- Native to: Germany
- Region: East Frisia
- Native speakers: 200,000 (2015) mainly adults
- Language family: Indo-European GermanicWest GermanicNorth Sea GermanicLow GermanLow SaxonNorthern Low SaxonFriso-SaxonEast Frisian Low Saxon; ; ; ; ; ; ; ;

Language codes
- ISO 639-2: frs
- ISO 639-3: frs
- Glottolog: east2288

= East Frisian Low Saxon =

West Low German dialect

East Frisian Low Saxon, also known as East Frisian Low German or simply (but ambiguously) East Frisian, is a Northern Low Saxon dialect spoken in the East Frisian peninsula of northwestern Lower Saxony.

East Frisian Low Saxon is not to be confused with the East Frisian language; the latter, spoken by about 2,000 individuals in the municipality of Saterland, is a Frisian language, while East Frisian Low Saxon is a dialect of the Low German language.

East Frisian Low Saxon remains in everyday use among segments of the coastal population in East Frisia, particularly among older generations and in rural communities. Estimates suggest that approximately half of the regional population retains some level of active usage, though both fluent speakers and passive comprehension are in decline due to sociolinguistic shifts and increasing dominance of Standard German.
There are several dialects in East Frisian Low Saxon, but there are two main groups of dialects. The dialects in the east, called Harlinger Platt, are strongly influenced by Northern Low Saxon of Oldenburg. The western dialects are closer to the Low Saxon Language spoken in the Dutch province of Groningen, Gronings.

East Frisian Low Saxon differs from other Northern Low Saxon dialects in several aspects, which are often linked to Frisian heritage. The language was originally spoken in East Frisia and Groningen was Frisian, so the current Low German dialects of East Frisia, as part of the dialects, build on a Frisian substrate which has led to a large amount of unique lexical, syntactic, and phonological items which differ from other Low Saxon variants. Some Old Frisian vocabulary is still in active speech today.

East Frisian Low Saxon features frequent use of diminutives, as in the Dutch language, e.g. Kluntje ‘lump of rock sugar’. In many cases, diminutives of names, especially female ones, have become names of their own. For example: Antje (from Anna), Triintje (from Trina = Katharina) etc.

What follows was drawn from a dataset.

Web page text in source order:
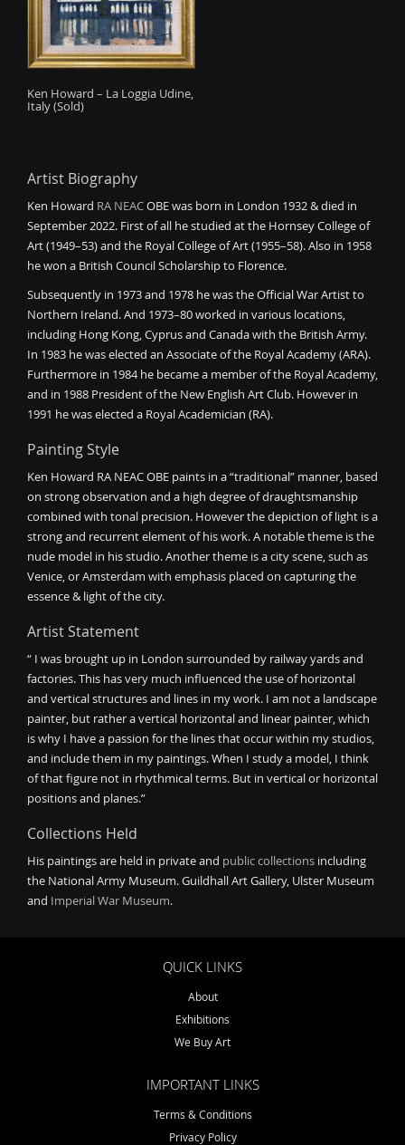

The dialects spoken in East Frisia are closely related to those spoken in the Dutch province of Groningen (Grunnegs, Grünnigs) and in Northern Drenthe (Noordenvelds). The biggest difference seems to be that of loanwords (from Dutch or German, resp.).

Examples
| East Frisian Low Saxon | Gronings | West Frisian | Northern Low Saxon | English |
|---|---|---|---|---|
| höör/hör [høːɚ] | heur [høːr] | har | ehr [eə] | her |
| mooj/mooi [moːɪ] | mooi [moːɪ] | moai | scheun [ʃœːin] | beautiful, nice, fine |
| was [vas] | was [vas] | wie | wer [vɛ.iə] | was |
| geböören/geböhren (imp.) [ɡebøːnː] | gebeurn [ɣəbøːnː] | barre | passeern [passe.rn] | to happen |
| prooten/proten [proːtnˑˈ] | proaten [proːtnˑˈ] | prate | snakken [snakɪn] | to talk |

The standard greeting is Moin (moi in Gronings), used 24 hours a day.

==Phonology==
===Consonants===

|  |  | Labial | Alveolar | Retroflex | Palatal | Velar | Uvular | Glottal |
| Nasal |  | m | n |  |  | ŋ |  |  |
| Plosive | Voiceless | p | t |  |  | k |  |  |
| Voiced | b | d |  |  | ɡ |  |  |
| Fricative | Voiceless | f | s |  | ç |  | χ | h |
| Voiced | v | z |  | ʝ |  | ʁ |  |
| Approximant | Median |  |  | ɻ |  | w |  |  |
| Lateral |  | l |  |  |  |  |  |

==Orthography==
East Frisian Low Saxon has two orthographies which are well known. One is developed by the Ostfriesische Landschaft, which is based on the orthography by Johannes Sass. The Ostfriesische Landschaft uses this spelling for all of their projects, and to promote the dialect. It is considered to also be a cross di-dialect compromise writing, to provide materials in Low German for outside of the East Frisian Low Saxon dialect speaking area, and is recognized by the government of Lower Saxony.

However, a newer, more phonetic orthography was developed in 1975 by Holger Weigelt, since he expressed concerns that the grammatical structures and character of East Frisian Low Saxon would not be presented well under the Sass-based spelling. This orthography is used fully by the Jungfräiske Mäinskup, which promotes the dialect and provides learning materials in this spelling. They also recognize East Frisian Low Saxon as its own Friso-Saxon language. The Incubator Wikipedia for East Frisian Low Saxon along with the examples of the dialect in this page are also in this spelling.